Ein Kommentar von Annette Bulut

Die Coronakrise ist auch eine tiefe Krise des deutschen Journalismus. Wenn Lobbyisten sich als „normale Bürger“ in ´zig Medien weitgehend unbehelligt darstellen können, dann stimmt etwas nicht. Das unzureichende Pandemie-Management haben wir nicht nur etlichen Politikern aller Parteien zu verdanken. Einige Redaktionen und einzelne Journalisten haben - wie Gunnar Hamann in einer detaillierten Analyse jetzt beweist - gewollt oder ungewollt ihren Teil dazu beigetragen.

Der Virologe Prof. Christian Drosten hat die Medien kürzlich in seiner Rede bei der Verleihung des Hanns-Joachim-Friedrichs-Preises zur Selbstreflexion aufgefordert, denn: „Unsere Realität ist das, was Medien uns spiegeln“.

Der SPIEGEL-Kolumnist Christian Stöcker beschreibt die aktuelle Kluft zwischen verzerrter Wahrnehmung und echtem Meinungsbild auf Twitter sehr treffend. Er stellt fest: Die deutschen Medien sind schlecht „immunisiert“ gegen konzertierte Scheinriesen-Propaganda.

Das Thema Scheinriesen-Propaganda führt mich zum Umgang etlicher Medien mit der „Initiative Familien“ (IF), früher Familien in der Krise #noFidK. Weitgehend unbehelligt und mit höchstem professionellen PR-Einsatz sowie erstaunlichen Kontakten in Redaktionen und Politik hinein, hat die wenige Mitglieder umfassende #Kindertruppe es erschreckend leicht geschafft die selbst proklamierte Meinungsführerschaft für Eltern in der öffentlichen Wahrnehmung zu übernehmen.

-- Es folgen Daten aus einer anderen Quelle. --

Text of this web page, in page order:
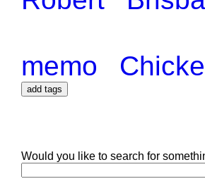
memo
Would you like to search for
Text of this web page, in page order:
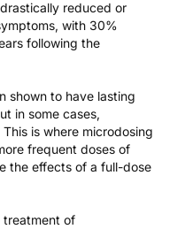
reduced or
with 30%
following the
shown to have lasting
in some cases,
is where microdosing
frequent doses of
the effects of a full-dose
treatment of
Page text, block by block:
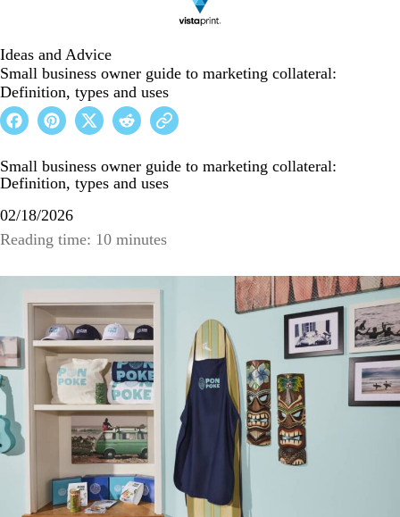
Ideas and Advice
Small business owner guide to marketing collateral:
Definition, types and uses
Small business owner guide to marketing collateral:
Definition, types and uses
02/18/2026
Reading time: 10 minutes
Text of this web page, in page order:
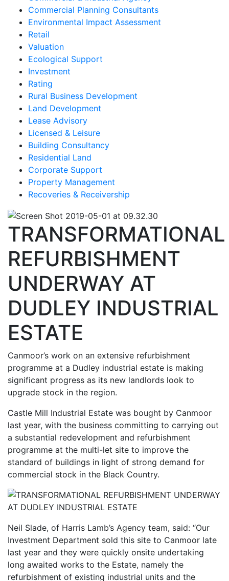
Commercial Planning Consultants
Environmental Impact Assessment
Retail
Valuation
Ecological Support
Investment
Rating
Rural Business Development
Land Development
Lease Advisory
Licensed & Leisure
Building Consultancy
Residential Land
Corporate Support
Property Management
Recoveries & Receivership
TRANSFORMATIONAL
REFURBISHMENT
UNDERWAY AT
DUDLEY INDUSTRIAL
ESTATE
Canmoor’s work on an extensive refurbishment
programme at a Dudley industrial estate is making
significant progress as its new landlords look to
upgrade stock in the region.
Castle Mill Industrial Estate was bought by Canmoor
last year, with the business committing to carrying out
a substantial redevelopment and refurbishment
programme at the multi-let site to improve the
standard of buildings in light of strong demand for
commercial stock in the Black Country.
Neil Slade, of Harris Lamb’s Agency team, said: “Our
Investment Department sold this site to Canmoor late
last year and they were quickly onsite undertaking
long awaited works to the Estate, namely the
refurbishment of existing industrial units and the
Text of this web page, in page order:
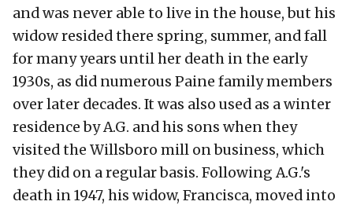
and was never able to live in the house, but his
widow resided there spring, summer, and fall
for many years until her death in the early
1930s, as did numerous Paine family members
over later decades. It was also used as a winter
residence by A.G. and his sons when they
visited the Willsboro mill on business, which
they did on a regular basis. Following A.G.'s
death in 1947, his widow, Francisca, moved into
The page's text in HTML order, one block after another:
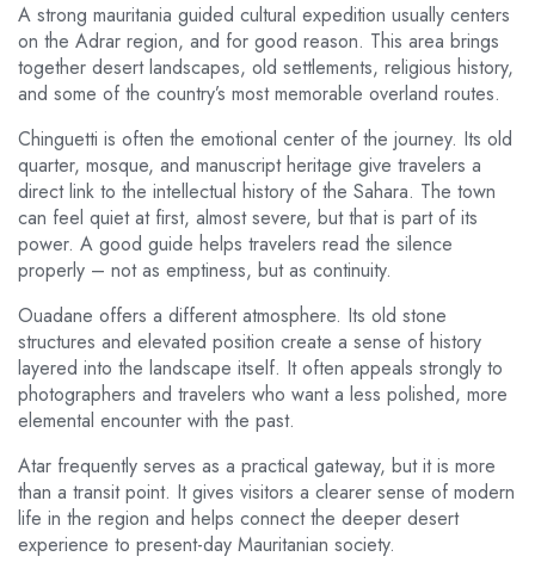
A strong mauritania guided cultural expedition usually centers
on the Adrar region, and for good reason. This area brings
together desert landscapes, old settlements, religious history,
and some of the country’s most memorable overland routes.
Chinguetti is often the emotional center of the journey. Its old
quarter, mosque, and manuscript heritage give travelers a
direct link to the intellectual history of the Sahara. The town
can feel quiet at first, almost severe, but that is part of its
power. A good guide helps travelers read the silence
properly – not as emptiness, but as continuity.
Ouadane offers a different atmosphere. Its old stone
structures and elevated position create a sense of history
layered into the landscape itself. It often appeals strongly to
photographers and travelers who want a less polished, more
elemental encounter with the past.
Atar frequently serves as a practical gateway, but it is more
than a transit point. It gives visitors a clearer sense of modern
life in the region and helps connect the deeper desert
experience to present-day Mauritanian society.
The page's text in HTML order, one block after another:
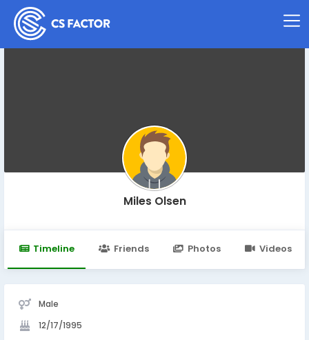
Miles Olsen
Timeline Friends Photos Videos
Male
12/17/1995
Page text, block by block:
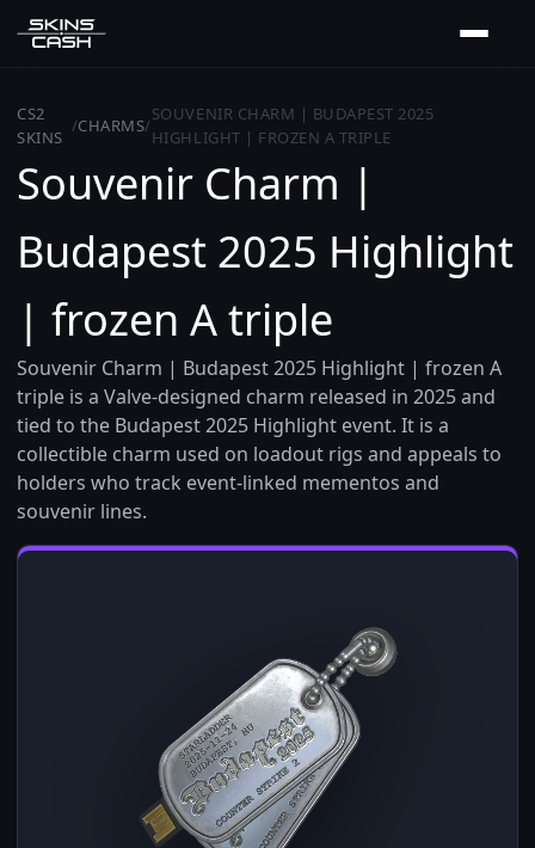
CS2
SKINS
/CHARMS/
SOUVENIR CHARM | BUDAPEST 2025
HIGHLIGHT | FROZEN A TRIPLE
Souvenir Charm |
Budapest 2025 Highlight
| frozen A triple
Souvenir Charm | Budapest 2025 Highlight | frozen A
triple is a Valve-designed charm released in 2025 and
tied to the Budapest 2025 Highlight event. It is a
collectible charm used on loadout rigs and appeals to
holders who track event-linked mementos and
souvenir lines.
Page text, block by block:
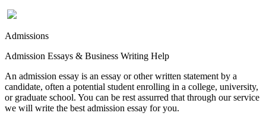
Admissions
Admission Essays & Business Writing Help
An admission essay is an essay or other written statement by a
candidate, often a potential student enrolling in a college, university,
or graduate school. You can be rest assurred that through our service
we will write the best admission essay for you.
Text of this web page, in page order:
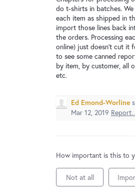
Service Notices
New and returning users
do t-shirts in batches.
each item as shipped in
import those lines back
the orders. Processing
online) just doesn't cut it
to see some canned
by item, by customer, all
etc.
Ed Emond-Worline
Mar 12, 2019
How important is this to
Not at all
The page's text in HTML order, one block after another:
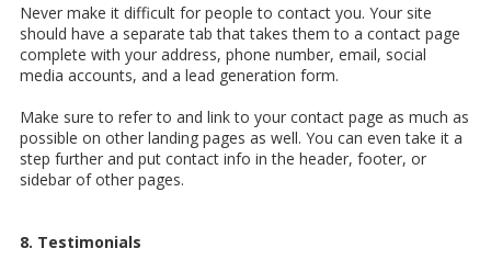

Ihre Sprecherin Zarah Abendschön-Sawall, die vor wenigen Wochen nachweislich eine Demo in Stuttgart mit Querdenkern gemeinsam organisierte, ist inzwischen eine feste Größe in vielen Redaktionen - nicht nur in öffentlich-rechtlichen Redaktionen. Sie wurde mehrfach als „besorgte Mutter“ dargestellt und nicht als Lobbyistin und Aktivistin.

Wenn sogar öffentlich-rechtliche Sender das dennoch irgendwie rechtfertigen, dann muss es einen gesellschaftlichen Aufschrei geben. Ein erster wichtiger Schritt ist die Programmbeschwerde von Michael Oberst für die Berichterstattung von ARD Extra.

Die nachgewiesene eklatante false balance ist kein Journalismus. In einer lebensbedrohlichen Krisensituation müssen Journalisten den Hintergrund von „Experten“ besonders kritisch ausleuchten und ihre Meinung hinterfragen. Ansonsten ist Lobbyisten Tür und Tor geöffnet die öffentliche Meinungsbildung nach ihrem Gusto zu beeinflussen.

Und das wäre für den medialen Umgang mit der viel größeren globalen Krise, der Klimakrise, eine wirklich fatale Entwicklung.